10:00 - 19:00, including public holidays. Free admission.
Following the production and presentation, since 2007, at the Museum of Neo-Realism (Vila Franca de Xira) of several contemporary art cycles, our collection has received works by relevant Portuguese artists in this area, which has made it possible to establish dialogues with social and political issues of our time. This is the scope that crosses and unites many of the creative contributions exhibited, through a critical reinvention of reality, as an answer to the curatorial motto of the Macao International Art Biennale: “Hello, what are you doing here?” And what brought us here was, in fact, the combination of our city’s identity with this path of freedom and experimentalism of the creative arts.
Since the post-minimalism of the 1960s and 1970s, a significant part of the artistic experience has emphasized a need for critical questioning about the place of art in contemporary society, early combining a strong political statement with the desire and the need to relate with artists, work processes, communities, and the public. A culture of interdisciplinary counter-visuality then developed, which began to question the historical conditions of artistic production and legitimacy, in opposition to the formalist and self-referential reading of a certain triumphant modernism, which defended the autonomy and disciplinary exploration of the work of art.

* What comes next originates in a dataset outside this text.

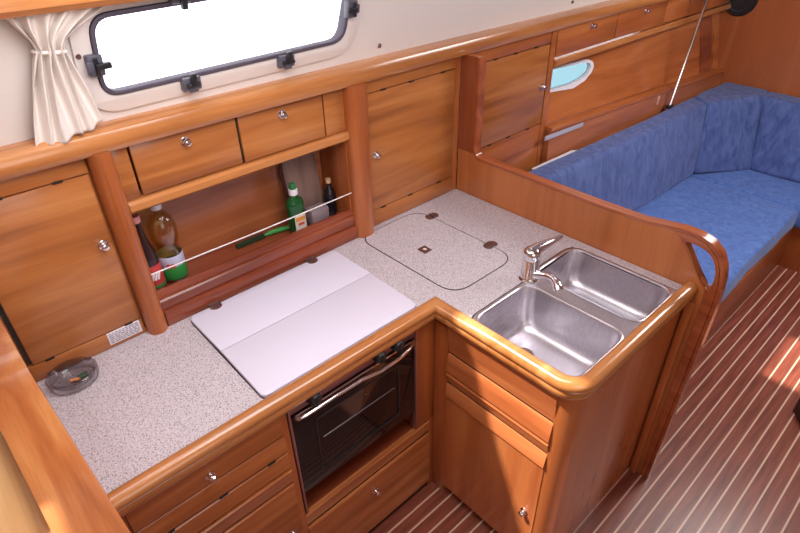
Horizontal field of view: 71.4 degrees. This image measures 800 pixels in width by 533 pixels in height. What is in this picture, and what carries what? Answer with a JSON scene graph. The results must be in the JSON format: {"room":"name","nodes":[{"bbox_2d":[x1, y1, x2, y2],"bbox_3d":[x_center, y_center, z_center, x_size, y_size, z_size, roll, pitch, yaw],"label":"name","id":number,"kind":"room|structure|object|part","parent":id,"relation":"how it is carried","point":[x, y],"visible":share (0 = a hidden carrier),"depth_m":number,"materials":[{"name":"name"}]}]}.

The new logic of intervention of this “progressive postminimalism,” as Hal Foster called it, was based on the possibilities, even if specific and of local expression, of understanding or partially transforming social reality through artistic action. The “expanded field” of sculpture, the ephemerality and “dematerialization” of the work of art provoked a strong, albeit temporary, destabilization of the art institution. Thus, a “return “of” and “to” the real” occurred, which resulted in its critical “reinvention,” questioning the institutional place and the concept of art, demanding from the public a greater awareness of their responsibility in building and valuing the semantic field of art and, through this, of life itself.

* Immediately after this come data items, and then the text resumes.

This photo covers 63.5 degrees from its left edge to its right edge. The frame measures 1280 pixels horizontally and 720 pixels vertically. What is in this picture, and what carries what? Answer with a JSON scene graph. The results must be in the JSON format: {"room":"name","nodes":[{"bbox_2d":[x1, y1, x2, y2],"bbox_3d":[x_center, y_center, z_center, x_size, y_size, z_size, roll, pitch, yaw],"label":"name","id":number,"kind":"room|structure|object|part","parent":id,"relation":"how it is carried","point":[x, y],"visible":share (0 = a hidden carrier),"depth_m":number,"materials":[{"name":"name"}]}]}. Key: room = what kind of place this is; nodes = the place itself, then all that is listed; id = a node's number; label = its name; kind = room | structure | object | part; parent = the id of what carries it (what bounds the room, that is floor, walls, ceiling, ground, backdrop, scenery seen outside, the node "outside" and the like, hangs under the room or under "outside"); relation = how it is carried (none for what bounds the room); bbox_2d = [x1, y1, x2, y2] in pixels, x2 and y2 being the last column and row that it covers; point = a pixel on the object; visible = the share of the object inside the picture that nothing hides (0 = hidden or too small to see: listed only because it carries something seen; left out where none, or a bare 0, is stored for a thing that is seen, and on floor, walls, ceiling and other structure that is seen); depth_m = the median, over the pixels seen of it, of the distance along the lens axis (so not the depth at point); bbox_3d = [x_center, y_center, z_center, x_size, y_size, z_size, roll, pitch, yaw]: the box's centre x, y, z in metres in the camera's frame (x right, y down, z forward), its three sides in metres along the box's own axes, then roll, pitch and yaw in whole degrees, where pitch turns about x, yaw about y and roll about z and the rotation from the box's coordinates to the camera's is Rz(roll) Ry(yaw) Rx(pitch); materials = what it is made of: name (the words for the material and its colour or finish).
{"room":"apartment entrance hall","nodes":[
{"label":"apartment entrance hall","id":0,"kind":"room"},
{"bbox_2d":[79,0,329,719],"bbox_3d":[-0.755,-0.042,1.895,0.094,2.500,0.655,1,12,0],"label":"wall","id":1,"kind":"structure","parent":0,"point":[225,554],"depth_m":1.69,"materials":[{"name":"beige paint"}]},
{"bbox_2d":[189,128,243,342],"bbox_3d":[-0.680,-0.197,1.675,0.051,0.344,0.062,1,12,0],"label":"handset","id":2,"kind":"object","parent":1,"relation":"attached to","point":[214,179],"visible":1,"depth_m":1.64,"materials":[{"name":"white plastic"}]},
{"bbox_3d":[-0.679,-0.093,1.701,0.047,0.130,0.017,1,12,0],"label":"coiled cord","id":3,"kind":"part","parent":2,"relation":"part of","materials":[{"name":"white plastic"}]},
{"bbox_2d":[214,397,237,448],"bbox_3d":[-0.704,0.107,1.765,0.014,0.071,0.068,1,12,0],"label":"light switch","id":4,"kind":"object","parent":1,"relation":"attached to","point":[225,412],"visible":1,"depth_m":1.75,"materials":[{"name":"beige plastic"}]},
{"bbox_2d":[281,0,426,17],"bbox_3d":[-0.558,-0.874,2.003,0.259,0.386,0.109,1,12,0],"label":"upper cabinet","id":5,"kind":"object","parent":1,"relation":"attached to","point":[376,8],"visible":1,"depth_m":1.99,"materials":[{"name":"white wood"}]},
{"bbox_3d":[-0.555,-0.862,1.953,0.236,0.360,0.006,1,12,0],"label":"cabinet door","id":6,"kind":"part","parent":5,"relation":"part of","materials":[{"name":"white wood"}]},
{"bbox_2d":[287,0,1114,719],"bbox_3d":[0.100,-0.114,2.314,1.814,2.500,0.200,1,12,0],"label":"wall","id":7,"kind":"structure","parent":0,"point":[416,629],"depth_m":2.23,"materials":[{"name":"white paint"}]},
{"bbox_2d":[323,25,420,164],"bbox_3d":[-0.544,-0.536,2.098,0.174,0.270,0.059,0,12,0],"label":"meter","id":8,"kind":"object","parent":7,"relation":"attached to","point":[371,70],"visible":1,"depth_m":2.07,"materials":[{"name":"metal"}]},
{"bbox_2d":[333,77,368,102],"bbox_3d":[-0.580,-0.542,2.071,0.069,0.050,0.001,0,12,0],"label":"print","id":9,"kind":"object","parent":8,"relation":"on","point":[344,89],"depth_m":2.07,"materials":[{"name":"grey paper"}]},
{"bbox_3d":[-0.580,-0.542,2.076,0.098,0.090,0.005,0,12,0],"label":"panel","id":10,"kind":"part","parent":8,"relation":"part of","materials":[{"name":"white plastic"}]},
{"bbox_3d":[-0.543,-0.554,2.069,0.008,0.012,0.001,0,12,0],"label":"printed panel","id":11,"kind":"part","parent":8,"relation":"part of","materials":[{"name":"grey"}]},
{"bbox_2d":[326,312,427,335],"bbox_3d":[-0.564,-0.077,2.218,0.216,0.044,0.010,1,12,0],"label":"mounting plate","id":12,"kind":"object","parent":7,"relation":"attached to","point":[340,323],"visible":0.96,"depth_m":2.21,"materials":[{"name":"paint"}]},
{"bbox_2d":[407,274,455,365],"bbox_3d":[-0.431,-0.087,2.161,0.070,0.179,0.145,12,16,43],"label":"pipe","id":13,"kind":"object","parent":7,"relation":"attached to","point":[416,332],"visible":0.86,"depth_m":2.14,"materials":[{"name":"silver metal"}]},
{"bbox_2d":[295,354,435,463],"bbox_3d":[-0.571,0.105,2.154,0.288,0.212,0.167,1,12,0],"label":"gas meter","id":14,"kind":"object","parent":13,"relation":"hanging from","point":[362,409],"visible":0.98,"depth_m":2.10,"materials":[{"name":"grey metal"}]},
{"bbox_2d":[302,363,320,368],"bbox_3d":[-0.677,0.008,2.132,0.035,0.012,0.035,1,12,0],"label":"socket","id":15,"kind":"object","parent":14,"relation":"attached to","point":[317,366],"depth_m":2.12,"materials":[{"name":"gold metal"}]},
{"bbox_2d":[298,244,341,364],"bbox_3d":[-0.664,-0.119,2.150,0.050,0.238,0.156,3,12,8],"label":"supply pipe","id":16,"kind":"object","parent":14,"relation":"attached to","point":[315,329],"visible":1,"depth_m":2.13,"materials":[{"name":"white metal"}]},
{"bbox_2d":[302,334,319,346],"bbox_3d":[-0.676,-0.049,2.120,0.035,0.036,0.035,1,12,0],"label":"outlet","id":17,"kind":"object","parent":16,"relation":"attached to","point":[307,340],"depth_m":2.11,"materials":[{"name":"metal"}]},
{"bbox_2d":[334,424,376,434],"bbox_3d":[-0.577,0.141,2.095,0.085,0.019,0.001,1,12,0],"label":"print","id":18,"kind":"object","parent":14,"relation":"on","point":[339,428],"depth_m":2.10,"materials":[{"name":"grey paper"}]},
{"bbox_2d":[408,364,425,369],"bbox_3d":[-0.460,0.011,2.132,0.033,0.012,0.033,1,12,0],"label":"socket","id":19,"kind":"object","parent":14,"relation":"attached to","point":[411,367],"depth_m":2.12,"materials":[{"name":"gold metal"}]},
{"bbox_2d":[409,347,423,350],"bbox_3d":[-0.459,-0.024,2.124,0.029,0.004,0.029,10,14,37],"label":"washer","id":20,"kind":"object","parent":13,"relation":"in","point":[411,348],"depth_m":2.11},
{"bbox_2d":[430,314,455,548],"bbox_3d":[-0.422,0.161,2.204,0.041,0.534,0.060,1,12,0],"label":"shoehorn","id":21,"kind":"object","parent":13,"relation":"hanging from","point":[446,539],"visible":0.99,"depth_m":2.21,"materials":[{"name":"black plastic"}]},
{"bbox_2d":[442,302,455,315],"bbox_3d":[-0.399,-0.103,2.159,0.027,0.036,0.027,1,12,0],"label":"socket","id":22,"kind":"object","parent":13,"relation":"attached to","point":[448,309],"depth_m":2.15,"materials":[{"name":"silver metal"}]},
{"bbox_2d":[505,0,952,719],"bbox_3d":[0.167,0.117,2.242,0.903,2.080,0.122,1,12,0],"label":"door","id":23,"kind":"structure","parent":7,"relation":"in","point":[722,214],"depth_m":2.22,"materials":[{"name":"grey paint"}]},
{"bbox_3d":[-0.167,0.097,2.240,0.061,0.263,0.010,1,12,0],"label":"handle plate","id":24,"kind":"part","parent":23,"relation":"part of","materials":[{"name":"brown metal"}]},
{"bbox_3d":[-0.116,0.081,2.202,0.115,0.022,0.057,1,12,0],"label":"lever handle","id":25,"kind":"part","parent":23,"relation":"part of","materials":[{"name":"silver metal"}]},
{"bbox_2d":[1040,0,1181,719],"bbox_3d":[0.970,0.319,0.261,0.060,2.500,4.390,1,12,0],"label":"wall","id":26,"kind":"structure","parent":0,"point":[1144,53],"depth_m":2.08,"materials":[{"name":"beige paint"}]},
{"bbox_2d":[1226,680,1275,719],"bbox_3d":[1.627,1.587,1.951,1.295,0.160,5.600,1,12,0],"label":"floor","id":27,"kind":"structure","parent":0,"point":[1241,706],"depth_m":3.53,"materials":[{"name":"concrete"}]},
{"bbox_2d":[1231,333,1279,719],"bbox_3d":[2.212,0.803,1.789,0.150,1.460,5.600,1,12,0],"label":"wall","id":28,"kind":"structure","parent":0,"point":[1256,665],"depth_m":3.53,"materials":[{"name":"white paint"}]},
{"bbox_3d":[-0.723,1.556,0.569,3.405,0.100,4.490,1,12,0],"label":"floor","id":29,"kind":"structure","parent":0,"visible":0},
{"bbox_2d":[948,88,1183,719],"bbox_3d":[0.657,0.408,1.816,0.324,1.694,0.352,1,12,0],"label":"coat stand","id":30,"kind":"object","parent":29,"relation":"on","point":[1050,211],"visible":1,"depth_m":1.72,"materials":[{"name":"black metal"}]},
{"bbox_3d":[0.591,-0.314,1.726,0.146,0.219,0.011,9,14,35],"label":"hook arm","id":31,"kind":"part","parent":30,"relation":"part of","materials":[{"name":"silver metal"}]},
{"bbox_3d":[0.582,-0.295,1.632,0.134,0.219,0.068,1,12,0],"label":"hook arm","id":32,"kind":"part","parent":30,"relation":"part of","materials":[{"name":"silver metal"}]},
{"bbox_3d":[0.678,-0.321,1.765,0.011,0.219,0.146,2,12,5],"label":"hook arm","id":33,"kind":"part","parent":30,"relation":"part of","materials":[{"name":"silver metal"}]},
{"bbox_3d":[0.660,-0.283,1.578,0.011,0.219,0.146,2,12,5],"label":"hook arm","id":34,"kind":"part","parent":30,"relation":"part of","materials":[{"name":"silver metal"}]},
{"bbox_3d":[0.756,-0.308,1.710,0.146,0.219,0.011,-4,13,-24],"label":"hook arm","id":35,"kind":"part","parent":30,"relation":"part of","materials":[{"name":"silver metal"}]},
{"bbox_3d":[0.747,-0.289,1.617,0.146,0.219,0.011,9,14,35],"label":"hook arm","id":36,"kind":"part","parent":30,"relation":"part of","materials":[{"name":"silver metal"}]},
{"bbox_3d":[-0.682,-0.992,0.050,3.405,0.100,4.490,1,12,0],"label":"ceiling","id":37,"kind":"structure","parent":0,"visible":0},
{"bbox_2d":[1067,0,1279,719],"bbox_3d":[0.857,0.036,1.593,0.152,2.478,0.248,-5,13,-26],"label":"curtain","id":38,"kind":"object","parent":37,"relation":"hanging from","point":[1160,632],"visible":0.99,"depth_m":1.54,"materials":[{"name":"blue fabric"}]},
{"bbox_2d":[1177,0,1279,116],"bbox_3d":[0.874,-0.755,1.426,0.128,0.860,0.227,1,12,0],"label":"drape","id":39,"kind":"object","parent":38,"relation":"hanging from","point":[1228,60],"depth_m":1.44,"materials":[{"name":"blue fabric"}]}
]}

Thus, a closer connection between art and the social and political sense has resulted in one of the most defining creative universes to date. A political attitude (still inspired, at times, by reminiscences of the utopian) or a (dystopian) reflection on its limits runs through, in its multiple forms and (inter) disciplinary devices, the path and work of the artists in this exhibition. Questioning above all the discursive regimes that operate in our image-saturated world, art today demands a kind of visual literacy that allows us to understand and feel a more complex and disseminating creative action, which underlines in its work apparatus the dependence and contamination verified between the creative process, the image and verbal language, thus operating a critical analysis around the fragmentation and deceptive virtualization of contemporary reality.